Begin at the line that has "Web page text", stop after the line that has "Gestionado por", and print exactly those lines from the records below, without any pictures.
%%
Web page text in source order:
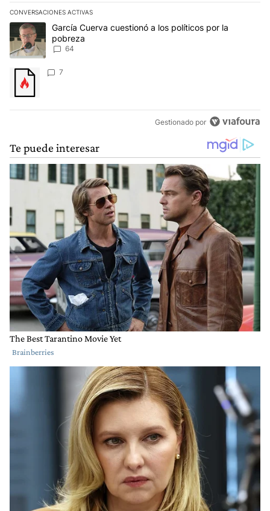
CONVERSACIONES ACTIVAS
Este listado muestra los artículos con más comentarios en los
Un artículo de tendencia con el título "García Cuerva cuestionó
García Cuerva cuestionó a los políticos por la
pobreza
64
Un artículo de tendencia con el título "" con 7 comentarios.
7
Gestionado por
%%
%%
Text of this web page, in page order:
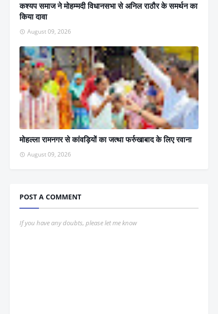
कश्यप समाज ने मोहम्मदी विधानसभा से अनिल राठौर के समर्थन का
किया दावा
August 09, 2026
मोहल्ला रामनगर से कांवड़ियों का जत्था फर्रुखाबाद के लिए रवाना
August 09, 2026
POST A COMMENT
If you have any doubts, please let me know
%%
%%
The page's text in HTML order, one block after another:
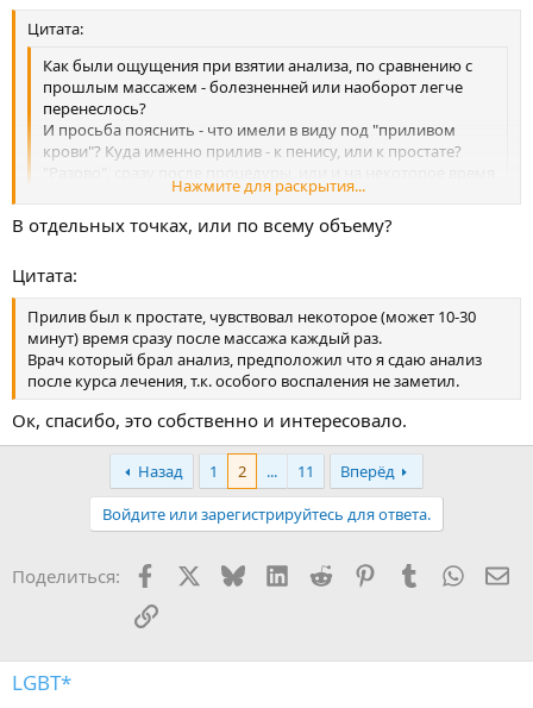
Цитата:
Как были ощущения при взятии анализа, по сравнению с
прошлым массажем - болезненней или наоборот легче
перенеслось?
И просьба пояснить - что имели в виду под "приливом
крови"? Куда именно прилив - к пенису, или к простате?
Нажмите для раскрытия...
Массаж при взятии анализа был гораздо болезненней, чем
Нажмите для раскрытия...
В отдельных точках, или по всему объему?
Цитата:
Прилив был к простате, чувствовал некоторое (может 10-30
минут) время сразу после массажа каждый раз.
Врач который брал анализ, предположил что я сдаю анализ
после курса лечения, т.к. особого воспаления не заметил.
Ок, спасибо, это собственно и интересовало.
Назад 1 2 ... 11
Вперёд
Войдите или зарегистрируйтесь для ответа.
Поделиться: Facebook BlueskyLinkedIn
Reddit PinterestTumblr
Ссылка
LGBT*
%%
_Answer section_.
Web page text in source order:
CONVERSACIONES ACTIVAS
Este listado muestra los artículos con más comentarios en los
Un artículo de tendencia con el título "García Cuerva cuestionó
García Cuerva cuestionó a los políticos por la
pobreza
64
Un artículo de tendencia con el título "" con 7 comentarios.
7
Gestionado por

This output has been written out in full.